LLM and TTS latency get's determined and logged at the start. It's around 220ms for the LLM returning the first synthesizable sentence fragment (depending on the length of the fragment, which is usually something between 3 and 10 words). Then around 80ms of TTS until the first audio chunk is delivered. STT with base.en you can neglect, it's under 5 ms, VAD same. Turn detection model also adds around 20 ms. I have zero clue if and how fast this runs on a Mac.

tmaly · 2025-05-06T22:31:46 1746570706

What is the min VRAM needed on the GPU to run this? I did not see that on the github

koljab · 2025-05-07T12:48:23 1746622103

With the current 24b LLM model it's 24 GB. I have no clue how far down you can go with the GPU is using smaller models, you can set the model in server.py. Quite sure 16 GB will work but at some point it will probably fail.

dotancohen · 2025-05-05T20:40:17 1746477617

This looks great. What hardware do you use, or have you tested it on?
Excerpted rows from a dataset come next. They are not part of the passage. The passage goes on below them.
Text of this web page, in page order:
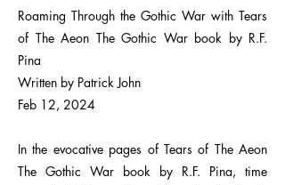
Roaming Through the Gothic War with Tears
of The Aeon The Gothic War book by R.F.
Pina
Written by Patrick John
Feb 12, 2024
In the evocative pages of Tears of The Aeon
The Gothic War book by R.F. Pina, time
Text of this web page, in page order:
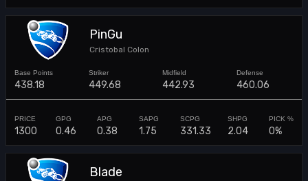
PinGu
Cristobal Colon
438.18 449.68 442.93 460.06
1300 0.46 0.38 1.75 331.33 2.04 0%
Blade
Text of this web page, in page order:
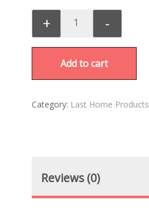
+ -
Add to cart
Category: Last Home Products
Reviews (0)
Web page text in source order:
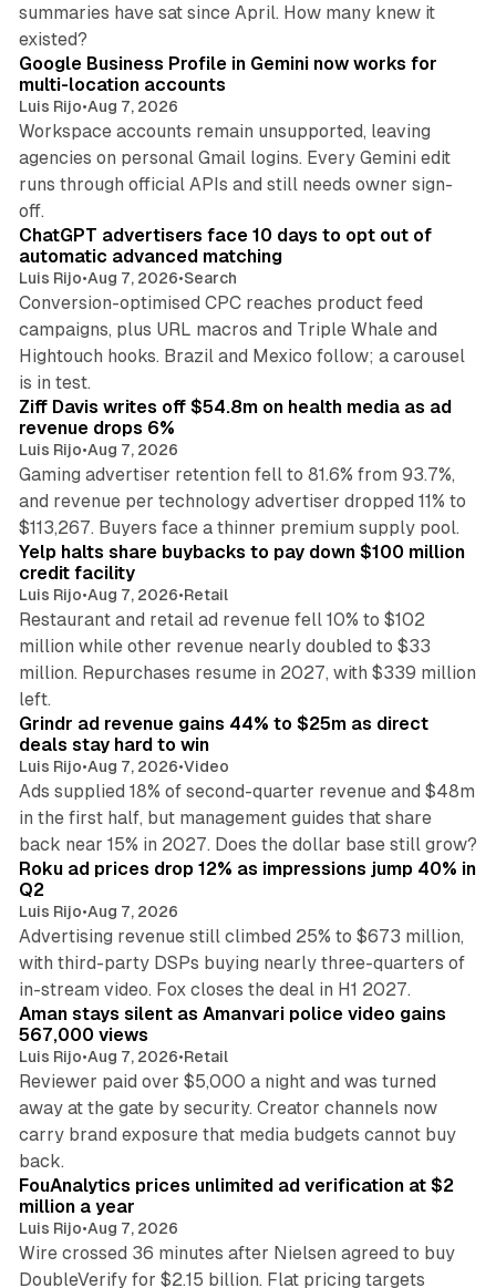
summaries have sat since April. How many knew it
existed?
Google Business Profile in Gemini now works for
multi-location accounts
Luis Rijo•Aug 7, 2026
Workspace accounts remain unsupported, leaving
agencies on personal Gmail logins. Every Gemini edit
runs through official APIs and still needs owner sign-
off.
10 min read
ChatGPT advertisers face 10 days to opt out of
automatic advanced matching
Luis Rijo•Aug 7, 2026•Search
Conversion-optimised CPC reaches product feed
campaigns, plus URL macros and Triple Whale and
Hightouch hooks. Brazil and Mexico follow; a carousel
is in test.
Ziff Davis writes off $54.8m on health media as ad
revenue drops 6%
Luis Rijo•Aug 7, 2026
Gaming advertiser retention fell to 81.6% from 93.7%,
and revenue per technology advertiser dropped 11% to
$113,267. Buyers face a thinner premium supply pool.
35 min read
Yelp halts share buybacks to pay down $100 million
credit facility
Luis Rijo•Aug 7, 2026•Retail
Restaurant and retail ad revenue fell 10% to $102
million while other revenue nearly doubled to $33
million. Repurchases resume in 2027, with $339 million
left.
Grindr ad revenue gains 44% to $25m as direct
deals stay hard to win
Luis Rijo•Aug 7, 2026•Video
Ads supplied 18% of second-quarter revenue and $48m
in the first half, but management guides that share
back near 15% in 2027. Does the dollar base still grow?
Roku ad prices drop 12% as impressions jump 40% in
Q2
Luis Rijo•Aug 7, 2026
Advertising revenue still climbed 25% to $673 million,
with third-party DSPs buying nearly three-quarters of
in-stream video. Fox closes the deal in H1 2027.
Aman stays silent as Amanvari police video gains
567,000 views
Luis Rijo•Aug 7, 2026•Retail
Reviewer paid over $5,000 a night and was turned
away at the gate by security. Creator channels now
carry brand exposure that media budgets cannot buy
back.
11 min read
FouAnalytics prices unlimited ad verification at $2
million a year
Luis Rijo•Aug 7, 2026
Wire crossed 36 minutes after Nielsen agreed to buy
DoubleVerify for $2.15 billion. Flat pricing targets

koljab · 2025-05-05T20:42:57 1746477777

I only tested it on my 4090 so far

echelon · 2025-05-05T21:31:26 1746480686

Are you using all local models, or does it also use cloud inference? Proprietary models?

Which models are running in which places?

Cool utility!

koljab · 2025-05-05T21:49:37 1746481777

All local models: - VAD: Webrtcvad (first fast check) followed by SileroVAD (high compute verification) - Transcription: base.en whisper (CTranslate2) - Turn Detection: KoljaB/SentenceFinishedClassification (selftrained BERT-model) - LLM: hf.co/bartowski/huihui-ai_Mistral-Small-24B-Instruct-2501-abliterated-GGUF:Q4_K_M (easily switchable) - TTS: Coqui XTTSv2, switchable to Kokoro or Orpheus (this one is slower)

echelon · 2025-05-06T03:16:57 1746501417

That's excellent. Really amazing bringing all of these together like this.

Hopefully we get an open weights version of Sesame [1] soon. Keep watching for it, because that'd make a killer addition to your app.

[1] https://www.sesame.com/

koljab · 2025-05-07T12:58:42 1746622722

That would be absolutely awesome. But I doubt it, since they released a shitty version of that amazing thing they put online. I feel they aren't planning to give us their top model soon.